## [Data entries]
BEGIN
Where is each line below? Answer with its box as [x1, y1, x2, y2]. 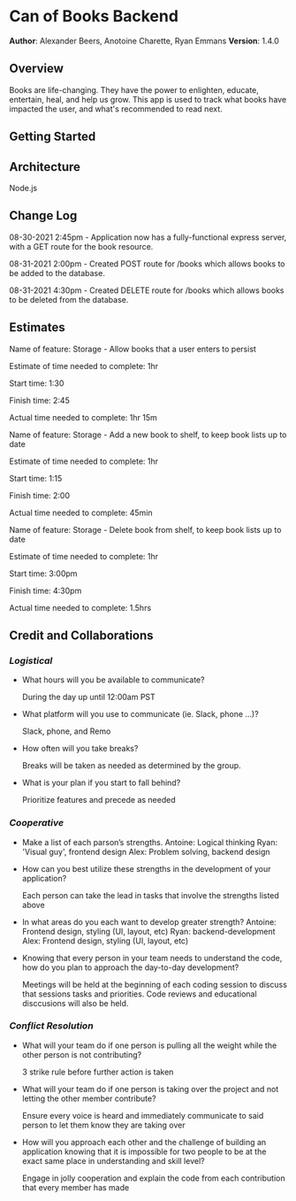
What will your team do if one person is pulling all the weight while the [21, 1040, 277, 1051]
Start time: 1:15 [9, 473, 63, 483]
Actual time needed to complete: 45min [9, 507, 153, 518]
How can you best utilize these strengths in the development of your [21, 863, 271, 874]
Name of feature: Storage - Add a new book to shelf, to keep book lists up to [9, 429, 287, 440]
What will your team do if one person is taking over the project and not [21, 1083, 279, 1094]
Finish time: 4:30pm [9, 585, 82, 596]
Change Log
END
## [Your task]
Give the data above again, exactly and completely. No pictures go in.

## [Answer to this task]
Where is each line below? Answer with its box as [x1, y1, x2, y2]. 
What will your team do if one person is pulling all the weight while the [21, 1040, 277, 1051]
Start time: 1:15 [9, 473, 63, 483]
Actual time needed to complete: 45min [9, 507, 153, 518]
How can you best utilize these strengths in the development of your [21, 863, 271, 874]
Name of feature: Storage - Add a new book to shelf, to keep book lists up to [9, 429, 287, 440]
What will your team do if one person is taking over the project and not [21, 1083, 279, 1094]
Finish time: 4:30pm [9, 585, 82, 596]
Change Log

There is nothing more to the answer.